(TRY IT)
Could you output each line below exactly as it appears, excluding any pictures?

(Dataset excerpts)

++++++++

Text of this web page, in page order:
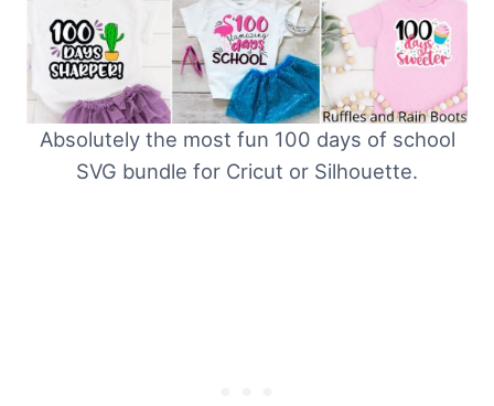
Absolutely the most fun 100 days of school
SVG bundle for Cricut or Silhouette.
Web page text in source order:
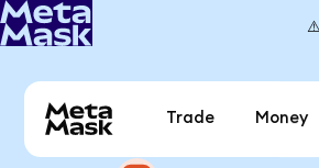
Trade Money

++++++++

(TASK OUTPUT)
Text of this web page, in page order:
Absolutely the most fun 100 days of school
SVG bundle for Cricut or Silhouette.
Web page text in source order:
Trade Money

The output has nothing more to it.